# Yamaha 50hp 2 stroke intermittent loss of power



## ek02 (May 8, 2012)

Fuel pump maybe? Can you squeeze the bulb and make it run? Another cause if it goes to idle is a bad temp sensor or the oil pump not working if it has one. Sounds like a safety system shutting it down to idle.


----------



## ecpp14 (Jun 3, 2015)

Thanks. I'll run it again in the morning. Squeezing the bulb didn't change the behavior but I'll try again.

I think that I'm getting oil since at least one of the check valves is leaking when the motor is tilted. I see a couple of drops of oil in that carb cover.

Your suggestion to look at the over temp protection is something that I should do. This motor doesn't seem to have an alarm but I will pull out the thermostats. The schematic shows two thermostat switch assemblies. I bet that they are 11 yrs old.


----------



## lemaymiami (Feb 9, 2007)

You didn't say what year that motor was... Here's a tip if your electric system is having shorting problems. The next time your motor shuts down on your look to where the surface packs are for your electrical system (the part that powers the spark plugs) and spray WD40 or similar product on and around each item generously... If it's an intermittent electrical short the lubricant will shut it down - and like magic your motor will regain full power... If that "fixes" your problem - it's only temporary but it will give you a good idea of what needs replacing... 

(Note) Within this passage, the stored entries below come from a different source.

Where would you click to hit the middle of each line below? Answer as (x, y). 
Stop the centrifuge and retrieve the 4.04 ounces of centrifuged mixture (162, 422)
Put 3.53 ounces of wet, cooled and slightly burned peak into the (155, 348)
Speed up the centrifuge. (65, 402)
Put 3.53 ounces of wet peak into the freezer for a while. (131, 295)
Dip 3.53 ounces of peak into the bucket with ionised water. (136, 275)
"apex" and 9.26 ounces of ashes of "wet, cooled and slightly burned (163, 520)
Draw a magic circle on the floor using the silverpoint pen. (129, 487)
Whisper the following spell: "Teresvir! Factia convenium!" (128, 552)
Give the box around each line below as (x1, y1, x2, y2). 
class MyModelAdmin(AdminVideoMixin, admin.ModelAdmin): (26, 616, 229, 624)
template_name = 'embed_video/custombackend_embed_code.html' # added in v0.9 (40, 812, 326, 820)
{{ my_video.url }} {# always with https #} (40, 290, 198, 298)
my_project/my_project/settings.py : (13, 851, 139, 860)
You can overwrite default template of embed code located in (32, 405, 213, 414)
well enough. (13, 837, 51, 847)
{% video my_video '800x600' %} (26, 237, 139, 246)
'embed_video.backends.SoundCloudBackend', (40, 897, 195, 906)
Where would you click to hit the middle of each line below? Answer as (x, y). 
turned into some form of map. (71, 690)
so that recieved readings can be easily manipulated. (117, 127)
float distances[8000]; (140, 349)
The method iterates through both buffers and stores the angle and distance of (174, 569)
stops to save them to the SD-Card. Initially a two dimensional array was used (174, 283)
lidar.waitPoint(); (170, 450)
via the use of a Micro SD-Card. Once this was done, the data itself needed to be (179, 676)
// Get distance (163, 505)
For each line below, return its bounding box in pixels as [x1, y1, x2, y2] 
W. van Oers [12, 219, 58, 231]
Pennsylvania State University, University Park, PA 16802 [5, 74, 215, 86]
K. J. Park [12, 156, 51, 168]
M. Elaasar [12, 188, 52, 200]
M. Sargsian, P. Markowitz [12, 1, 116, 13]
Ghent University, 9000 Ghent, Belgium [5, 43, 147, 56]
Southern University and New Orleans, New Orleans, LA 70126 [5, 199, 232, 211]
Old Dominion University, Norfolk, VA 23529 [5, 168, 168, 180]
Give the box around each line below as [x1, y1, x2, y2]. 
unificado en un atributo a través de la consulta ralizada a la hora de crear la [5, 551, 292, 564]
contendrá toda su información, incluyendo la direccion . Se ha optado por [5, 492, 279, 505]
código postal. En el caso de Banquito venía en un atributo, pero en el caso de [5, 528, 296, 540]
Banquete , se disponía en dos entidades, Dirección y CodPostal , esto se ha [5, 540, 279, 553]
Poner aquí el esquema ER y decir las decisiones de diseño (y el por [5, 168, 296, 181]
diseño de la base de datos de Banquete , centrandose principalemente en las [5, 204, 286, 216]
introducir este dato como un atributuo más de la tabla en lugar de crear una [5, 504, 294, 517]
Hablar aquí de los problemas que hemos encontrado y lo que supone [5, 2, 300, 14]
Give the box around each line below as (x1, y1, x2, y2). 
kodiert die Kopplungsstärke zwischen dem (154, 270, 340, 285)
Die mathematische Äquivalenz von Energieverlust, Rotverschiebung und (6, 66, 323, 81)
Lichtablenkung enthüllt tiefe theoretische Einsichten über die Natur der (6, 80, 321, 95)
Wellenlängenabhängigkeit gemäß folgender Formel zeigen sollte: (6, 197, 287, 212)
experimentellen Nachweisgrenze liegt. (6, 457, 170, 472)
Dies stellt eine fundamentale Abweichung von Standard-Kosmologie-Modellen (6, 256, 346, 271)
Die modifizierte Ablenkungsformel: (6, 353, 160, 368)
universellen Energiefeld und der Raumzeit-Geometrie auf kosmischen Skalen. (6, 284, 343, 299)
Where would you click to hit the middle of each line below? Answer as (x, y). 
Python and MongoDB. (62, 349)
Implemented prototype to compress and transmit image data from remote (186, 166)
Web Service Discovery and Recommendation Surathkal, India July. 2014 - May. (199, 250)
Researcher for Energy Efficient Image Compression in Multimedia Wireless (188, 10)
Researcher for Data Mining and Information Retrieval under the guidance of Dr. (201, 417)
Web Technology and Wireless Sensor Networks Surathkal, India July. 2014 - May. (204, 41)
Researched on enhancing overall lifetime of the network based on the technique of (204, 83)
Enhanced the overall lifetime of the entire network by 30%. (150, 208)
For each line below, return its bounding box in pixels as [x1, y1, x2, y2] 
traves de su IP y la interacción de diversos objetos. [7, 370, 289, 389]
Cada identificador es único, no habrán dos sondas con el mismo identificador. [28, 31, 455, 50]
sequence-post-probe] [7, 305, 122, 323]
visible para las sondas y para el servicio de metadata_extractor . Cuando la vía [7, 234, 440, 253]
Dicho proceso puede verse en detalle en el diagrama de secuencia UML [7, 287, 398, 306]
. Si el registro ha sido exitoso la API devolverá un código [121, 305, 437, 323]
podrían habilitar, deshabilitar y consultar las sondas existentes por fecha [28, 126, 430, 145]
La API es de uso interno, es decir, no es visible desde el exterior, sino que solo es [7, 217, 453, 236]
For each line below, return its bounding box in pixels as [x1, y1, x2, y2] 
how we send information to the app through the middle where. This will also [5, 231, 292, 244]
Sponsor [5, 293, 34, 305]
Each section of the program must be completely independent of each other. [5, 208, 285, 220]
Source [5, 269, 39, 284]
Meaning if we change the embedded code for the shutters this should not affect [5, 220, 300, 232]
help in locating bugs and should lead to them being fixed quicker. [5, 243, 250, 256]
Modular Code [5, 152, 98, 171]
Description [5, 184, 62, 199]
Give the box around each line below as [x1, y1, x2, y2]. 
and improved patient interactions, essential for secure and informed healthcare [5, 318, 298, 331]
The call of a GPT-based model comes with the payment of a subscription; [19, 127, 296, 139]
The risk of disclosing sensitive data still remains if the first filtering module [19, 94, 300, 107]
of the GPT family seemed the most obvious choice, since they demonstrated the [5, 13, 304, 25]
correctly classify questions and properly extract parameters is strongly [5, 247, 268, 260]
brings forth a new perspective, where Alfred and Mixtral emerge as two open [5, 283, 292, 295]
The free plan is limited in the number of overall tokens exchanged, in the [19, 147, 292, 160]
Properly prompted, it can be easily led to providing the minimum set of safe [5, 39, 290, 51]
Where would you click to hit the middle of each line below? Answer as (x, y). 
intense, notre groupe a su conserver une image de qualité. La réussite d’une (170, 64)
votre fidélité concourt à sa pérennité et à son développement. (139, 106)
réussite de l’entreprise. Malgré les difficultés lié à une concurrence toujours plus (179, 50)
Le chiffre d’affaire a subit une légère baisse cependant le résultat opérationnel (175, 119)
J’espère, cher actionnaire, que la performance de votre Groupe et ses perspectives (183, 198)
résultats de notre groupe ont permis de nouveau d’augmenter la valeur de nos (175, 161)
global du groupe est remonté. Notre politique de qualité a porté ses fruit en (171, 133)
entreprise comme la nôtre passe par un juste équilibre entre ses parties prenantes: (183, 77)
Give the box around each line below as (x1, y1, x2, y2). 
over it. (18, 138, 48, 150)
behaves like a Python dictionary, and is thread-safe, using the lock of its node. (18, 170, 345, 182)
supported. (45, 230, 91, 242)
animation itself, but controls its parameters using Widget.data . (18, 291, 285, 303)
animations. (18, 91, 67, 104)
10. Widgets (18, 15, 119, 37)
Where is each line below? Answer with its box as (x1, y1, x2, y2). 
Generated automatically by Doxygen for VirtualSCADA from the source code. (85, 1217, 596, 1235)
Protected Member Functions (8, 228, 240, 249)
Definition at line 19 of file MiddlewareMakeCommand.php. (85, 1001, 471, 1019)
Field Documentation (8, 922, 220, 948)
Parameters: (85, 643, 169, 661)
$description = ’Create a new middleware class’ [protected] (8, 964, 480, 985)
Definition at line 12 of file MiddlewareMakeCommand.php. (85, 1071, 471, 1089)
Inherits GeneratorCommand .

Good luck and post up what you eventually find out... I'm not generally a fan of replacing stuff on an outboard to see if that cures whatever problem you have since it's far too hit or miss...


----------



## ecpp14 (Jun 3, 2015)

Thanks Bob. It's a 2010 TLR Yamaha 2 stroke.

Today we ran about 10 miles without a hint of motor trouble. It's a good thing since we had to race for cover twice from thunderstorms. The only things that I did differently was to run all the gas out of the motor after the last trip and I didn't tilt it all the way up afterwards. I am going to pull the thermostat and test it. Today the upper pee hole was discharging warm water like I expected.


----------



## JMZ400 (Aug 30, 2015)

I know you rebuilt the carbs, but be very careful about forcing it to run. Don’t want a cylinder to run lean. Ask me how I know😩


----------



## Plantation (Nov 24, 2015)

I had this issue with mine after I cleaned the carbs one time and it was a stuck float. I could run it for ~5 minutes then I'd drop a cylinder. I could trim my motor all the way up then down and it would work again for 5 minutes. Thats how I realized it was a sticky floatin the carb. See if that happens once you bog down. Also with the airbox removed you can find out what carb is failing you by putting your hand over the face of one carb at a time. If you put your hand over the face of one and it changes tone or wants to cut off on you then that carb is working. The one that doesnt change anything is the one that's giving you issues.


----------